Il s’agit d’une nécrose parenchymateuse due l’agression microbienne du parenchyme pulmonaire par des germes pyogènes qui va aboutir à la formation du pus. En fonction de la localisation du pus on identifie 2 groupes :

Au niveau de l’alvéole : suppuration primitive = abcès du poumon Au niveau d’une cavité préexistante : suppuration secondaire

II- DÉFINITION :

L’abcès du poumon est une suppuration aiguë, collectée dans une cavité néoformée, creusée dans le parenchyme pulmonaire antérieurement sain et due à une infection non-tuberculeuse (non spécifique).

III- ÉTUDE CLINIQUE :

L’abcès évolue en 3 stades

A- STADE DE FOYER FERME :

Le début est brutal

* Les signes fonctionnels et généraux sont marqués par :
Un point de coté fixe
Une fièvre à 38 – 39°c, frissons, un pouls accéléré, une asthénie générale avec anorexie (AEG) ->PFLA Toux sèche, pénible, douloureuse.
Une dyspnée modérée.

* L’examen physique : discret, selon l’étendue
Des submatités localisées traduisant des foyers de condensation pulmonaire (alvéolite fibrino-leucocytaire) Des râles crépitants, rarement souffle tubaire

* La radiologie montre : Une opacité dense, homogène, mal systématisée et à limites floues (pneumonie alvéolaire)

B- STADE DE VOMIQUE :

Correspond au rejet, dans un effort violent de toux, d’une quantité importante de pus. Elle peut être massive ou fractionnée dans la journée. Donnant la sensation de déchirure.

Les signes annonciateurs ou prodromes sont :
Halène fétide.
Petites hémoptysies.
Douleur déchirante d’allure syncopale ressentie en pleine poitrine +++

C- STADE DE FOYER OUVERT :

Regroupe 2 syndromes

1- Le syndrome de suppuration générale : fait de Fièvre oscillante.
Pâleur.
Amaigrissement.

2- Le syndrome de suppuration pulmonaire :
Fait de Expectorations purulentes abondantes.
Râles humides.
Souffle cavitaire.
Zone de condensation.

* Signes physique :
Souffle cavitaire qui devient net
Râles ronflants humides en zone condensée

* La radio montre :
– Image hydro-aérique : typique
C’est une image arrondie, à limites épaisses, régulières
A sa base : opacité liquidienne surmontée d’une clarté aérique, limitées par une ligne horizontale quelque soit la position du patient

* Dgc différentiel :
Kyste hydatique rompu, mb flottante (ligne ondulante)
Kc bronchique primitif épidermoide (limite interne anfractueuse)
– Opacité floue unique ou multiple, floue, variable d’un cliché à un autre mais de siège fixe d’où intérêt d’un TDM

* TDM : Précise le nombre, le siège, la nature excavée ou non des lésions et la présence de niveaux liquidiens.

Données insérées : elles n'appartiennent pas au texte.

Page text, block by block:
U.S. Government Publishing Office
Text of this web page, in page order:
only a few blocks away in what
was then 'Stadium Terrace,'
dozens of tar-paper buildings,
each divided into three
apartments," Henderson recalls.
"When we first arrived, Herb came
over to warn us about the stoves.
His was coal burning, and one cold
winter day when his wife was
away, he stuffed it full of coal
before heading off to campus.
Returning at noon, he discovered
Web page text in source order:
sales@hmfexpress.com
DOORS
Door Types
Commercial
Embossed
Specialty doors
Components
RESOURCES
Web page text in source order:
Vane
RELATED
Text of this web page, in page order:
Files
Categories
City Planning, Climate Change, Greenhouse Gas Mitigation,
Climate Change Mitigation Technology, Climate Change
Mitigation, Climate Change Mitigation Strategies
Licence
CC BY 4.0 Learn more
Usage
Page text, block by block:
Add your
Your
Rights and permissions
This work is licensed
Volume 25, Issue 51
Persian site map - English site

IV- DIAGNOSTIC PARACLINIQUE :

L’examen bactériologique du pus : temps essentiel, permet d’étudier la flore bactérienne, de déterminer le germe dominant et de pratiquer un antibiogramme. Cependant, les BK doivent être négatifs.

La broncho-fibroscopie : Permet de localiser la suppuration, d’y pratiquer des prélèvements et de vérifier la perméabilité des bronches explorées.

La recherche des BAAR

FNS : hyperleucocytose une VS accélérée et une fibrinemieî.

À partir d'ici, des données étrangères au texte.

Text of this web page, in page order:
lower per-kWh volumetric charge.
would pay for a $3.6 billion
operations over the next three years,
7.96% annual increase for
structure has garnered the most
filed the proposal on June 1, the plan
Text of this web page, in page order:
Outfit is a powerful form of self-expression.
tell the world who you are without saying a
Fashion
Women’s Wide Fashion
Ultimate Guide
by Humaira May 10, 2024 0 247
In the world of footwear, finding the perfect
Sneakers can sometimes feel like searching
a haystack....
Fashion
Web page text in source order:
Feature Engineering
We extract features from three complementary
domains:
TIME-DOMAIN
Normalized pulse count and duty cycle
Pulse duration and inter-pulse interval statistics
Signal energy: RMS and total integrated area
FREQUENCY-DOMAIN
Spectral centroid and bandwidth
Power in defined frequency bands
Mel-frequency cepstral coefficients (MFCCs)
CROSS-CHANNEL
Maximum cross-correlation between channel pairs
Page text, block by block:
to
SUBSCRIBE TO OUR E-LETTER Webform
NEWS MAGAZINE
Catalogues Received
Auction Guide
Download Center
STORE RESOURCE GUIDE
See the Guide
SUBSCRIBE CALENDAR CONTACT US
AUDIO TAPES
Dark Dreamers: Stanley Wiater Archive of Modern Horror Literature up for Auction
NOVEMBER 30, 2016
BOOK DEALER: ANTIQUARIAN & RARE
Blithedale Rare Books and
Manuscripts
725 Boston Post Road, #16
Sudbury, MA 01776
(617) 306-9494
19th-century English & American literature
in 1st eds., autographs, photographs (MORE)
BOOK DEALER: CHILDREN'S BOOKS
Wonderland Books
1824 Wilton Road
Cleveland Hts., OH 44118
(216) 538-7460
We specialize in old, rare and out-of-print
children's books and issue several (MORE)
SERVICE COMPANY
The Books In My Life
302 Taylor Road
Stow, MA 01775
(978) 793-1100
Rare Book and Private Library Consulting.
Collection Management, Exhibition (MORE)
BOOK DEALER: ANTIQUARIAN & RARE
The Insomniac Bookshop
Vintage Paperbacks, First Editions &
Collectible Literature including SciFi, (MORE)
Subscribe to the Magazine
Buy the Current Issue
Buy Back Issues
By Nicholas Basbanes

Glycémie : diabète surtt si staph

Les hémocultures qui seront répétées si possible à chaque pic fébrile.

V- FORMES CLINIQUES :

A- Les formes bactériologiques: plus nocive :

1- Abcès à germes anaérobies : Survient chez les sujets éthyliques réalisant des abcès à distance-» formes gangreneuses putrides

2- Abcès à Klebsiella pneumoniae ou bacille de Fried lambert : germe nécrosant donne des expectorations hémoptoïques réalisant des nécroses étendues. Son évolution est sévère et laisse des séquelles importantes à type de cavités multiples → greffe aspergillaire

3- Abcès à Staphylocoque :
Chez le nourrisson : il donne des signes digestifs à type de ballonnement abdominal.
A la Rx : opacités multiples qui se soufflent donnant des clartés touchant la plèvre -> pyopneumothorax.
Ins. Respiratoire
Chez l’adulte, il donne des abcès multiples + infiltrant nodulaire septicopyohémique surtout chez les diabétiques.

4- Abcès à autres germes : A Pneumocoque, à Streptocoque, à Hémophilus influenzae et à BGN.

5- Abcès parasitaire : Surtout amibien. Il faut rechercher les antécédents de séjour en zone d’endémie ou bien un foyer amibien suppuré.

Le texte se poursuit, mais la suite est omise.